#### [WHAT IS BEING ASKED]
Exactly and only the lines from the one containing "Can good trash" through the close of the entries below are to be set down.

#### [INPUT DATA]
★ ★ ★ ★ ★

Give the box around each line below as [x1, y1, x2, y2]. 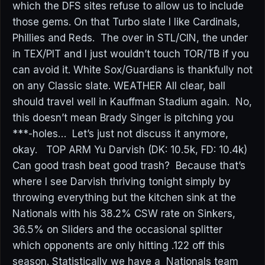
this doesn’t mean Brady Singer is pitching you [12, 112, 234, 124]
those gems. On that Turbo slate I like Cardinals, [12, 16, 240, 28]
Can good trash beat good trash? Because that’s [12, 160, 245, 172]
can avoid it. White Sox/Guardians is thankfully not [12, 64, 253, 76]
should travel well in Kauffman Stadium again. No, [12, 96, 252, 108]
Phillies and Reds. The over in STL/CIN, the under [12, 32, 248, 44]
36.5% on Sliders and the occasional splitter [12, 224, 222, 235]
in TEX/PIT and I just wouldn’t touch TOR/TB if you [12, 48, 249, 60]

★ ★ ★ ★ ★

#### [WORKED SOLUTION]
Can good trash beat good trash? Because that’s [12, 160, 245, 172]
can avoid it. White Sox/Guardians is thankfully not [12, 64, 253, 76]
should travel well in Kauffman Stadium again. No, [12, 96, 252, 108]
Phillies and Reds. The over in STL/CIN, the under [12, 32, 248, 44]
36.5% on Sliders and the occasional splitter [12, 224, 222, 235]
in TEX/PIT and I just wouldn’t touch TOR/TB if you [12, 48, 249, 60]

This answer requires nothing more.